Fireworks burn hole in family's finances
After a firecracker explodes in a Tampa teen's pocket, his mother has to stay home and care for him. But bills are piling up.
By ABBIE VANSICKLE
Published July 8, 2006
TAMPA - Norma Pierce can hardly sleep at night, worrying how she'll pay the $800 rent, praying her family won't lose the house.
She has stopped working at a local day care because her son needs her. He can't walk, can't even go to the bathroom without help.
She fears her family will go on food stamps, all because someone's firecracker exploded in her son's pants.
"They don't know the toll they put on my life," says Pierce, 38, looking at 16-year-old Derrick's bandaged leg.
Fireworks are supposed to delight with their bright colors and loud bangs. But the one that injured Derrick Darnell Underwood may be enough to push his family into desperate times.
On July 2, during a weekend of holiday revelry, Derrick stood amid a crowd at Central Park Village, a public housing complex near Ybor City.
It's unclear how the firecracker got into his pocket, but Derrick says he looked down at his leg and saw smoke coming from his pants.
Bright sparks jumped from the bottom of his jeans, he recalls. The explosion was powerful enough to blow a hole in his pocket. He ran to his sister Tynesia Clark's apartment on India Street and shouted for her to call 911, he says.
He stripped off the pants. By then, his skin had been scorched badly from the firecracker, and he was hospitalized with second- and third-degree burns over 10 percent of his body, said Tampa Fire Rescue officials.
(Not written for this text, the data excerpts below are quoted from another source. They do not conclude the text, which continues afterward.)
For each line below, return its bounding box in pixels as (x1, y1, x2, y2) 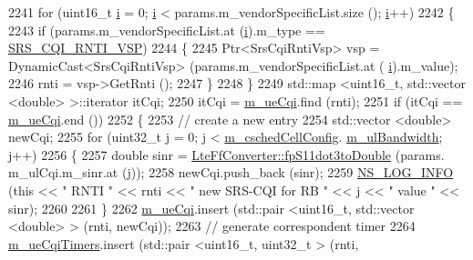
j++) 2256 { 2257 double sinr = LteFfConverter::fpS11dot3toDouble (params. (8, 145, 445, 164)
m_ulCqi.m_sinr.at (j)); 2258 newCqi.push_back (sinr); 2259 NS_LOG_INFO (8, 163, 454, 182)
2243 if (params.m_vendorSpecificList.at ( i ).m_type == (8, 20, 325, 39)
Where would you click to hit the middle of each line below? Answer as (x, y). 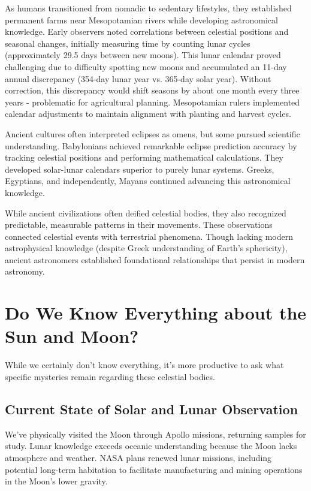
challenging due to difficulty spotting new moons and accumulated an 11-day (146, 66)
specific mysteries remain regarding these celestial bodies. (110, 376)
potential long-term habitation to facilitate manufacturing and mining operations (154, 469)
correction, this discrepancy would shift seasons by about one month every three (152, 90)
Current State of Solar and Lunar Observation (152, 409)
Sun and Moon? (72, 336)
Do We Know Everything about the (156, 313)
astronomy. (25, 271)
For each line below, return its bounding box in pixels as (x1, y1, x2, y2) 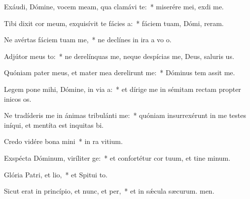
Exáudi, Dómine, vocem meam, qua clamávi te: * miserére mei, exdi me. (4, 1, 224, 11)
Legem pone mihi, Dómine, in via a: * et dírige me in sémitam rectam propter (4, 84, 241, 94)
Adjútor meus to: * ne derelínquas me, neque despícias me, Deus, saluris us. (4, 51, 234, 61)
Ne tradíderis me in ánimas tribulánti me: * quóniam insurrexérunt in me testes (4, 110, 247, 120)
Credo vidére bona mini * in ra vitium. (4, 136, 123, 146)
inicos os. (4, 93, 32, 104)
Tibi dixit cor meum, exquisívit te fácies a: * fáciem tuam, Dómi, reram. (4, 18, 224, 28)
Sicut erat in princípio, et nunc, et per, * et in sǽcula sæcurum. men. (4, 186, 214, 196)
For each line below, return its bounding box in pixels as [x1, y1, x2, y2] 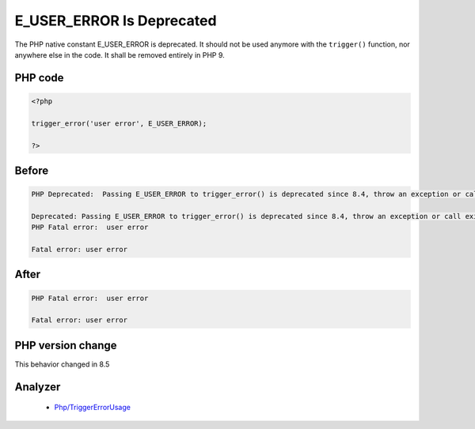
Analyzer [14, 380, 61, 393]
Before [14, 164, 49, 177]
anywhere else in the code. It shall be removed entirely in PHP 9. [14, 50, 225, 59]
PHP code [14, 71, 64, 85]
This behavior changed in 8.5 [14, 359, 110, 369]
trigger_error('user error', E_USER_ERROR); [31, 119, 207, 128]
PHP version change [14, 338, 118, 352]
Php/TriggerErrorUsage [54, 403, 131, 412]
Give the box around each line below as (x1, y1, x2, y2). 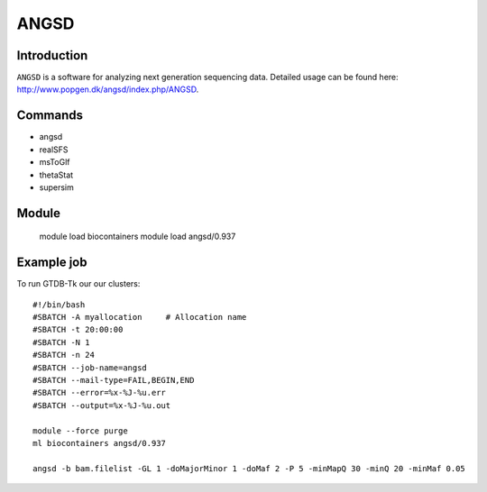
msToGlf (39, 157, 70, 168)
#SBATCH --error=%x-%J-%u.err (32, 387, 167, 398)
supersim (39, 181, 74, 193)
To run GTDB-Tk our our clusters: (16, 278, 141, 289)
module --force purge (32, 425, 128, 436)
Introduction (16, 48, 88, 63)
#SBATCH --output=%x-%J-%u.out (32, 400, 171, 410)
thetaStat (39, 169, 74, 180)

He has been released from Tampa General Hospital, but the healing process has just begun, his leg swathed in thick bandages that stretch from his groin nearly to his ankle.
Derrick told fire crews that someone must have slipped the lit firecracker down his pants. The Fire Marshal's Office is investigating the incident, according to Assistant Fire Marshal Jeff Brown. Brown said it was illegal for anyone to be shooting off such fireworks in the city.
While investigators sort it out, Derrick's family is left to deal with his injury.
Derrick, a sophomore at Blake High School, is one of Pierce's six children. Two are grown and no longer living at home, but Pierce is still raising four kids, plus a niece and two grandchildren, she says.
One of those grandchildren is Derrick's 1-month-old son, Derrick Darnell Underwood Jr.
Since Derrick's release from the hospital, Pierce's insurance has helped pay for twice-weekly visits from a nurse, she says. But Derrick may need skin grafts to replace the skin missing from his burned leg, she says. The family is scheduled to meet with doctors this week.
The teen, who loves playing football with friends, spends his days lying on the couch, watching music videos and movies. Crutches sit by his side, and doctors told him it will be six months to a year before he can walk on his own, his mother says.
Derrick had hoped to get a job at a movie theater before school starts to make money to help out, but he can't do that now, he says.
The family recently rented the house, a white home with green trim on Columbus Drive in east Tampa, and it's spacious enough for everyone, Pierce says. There's little furniture, though, and they might have to move if medical bills keep piling up, especially with no money coming in, Pierce says.
As she talks, she turns away from her son, her eyes teary, her brow narrowed with worry.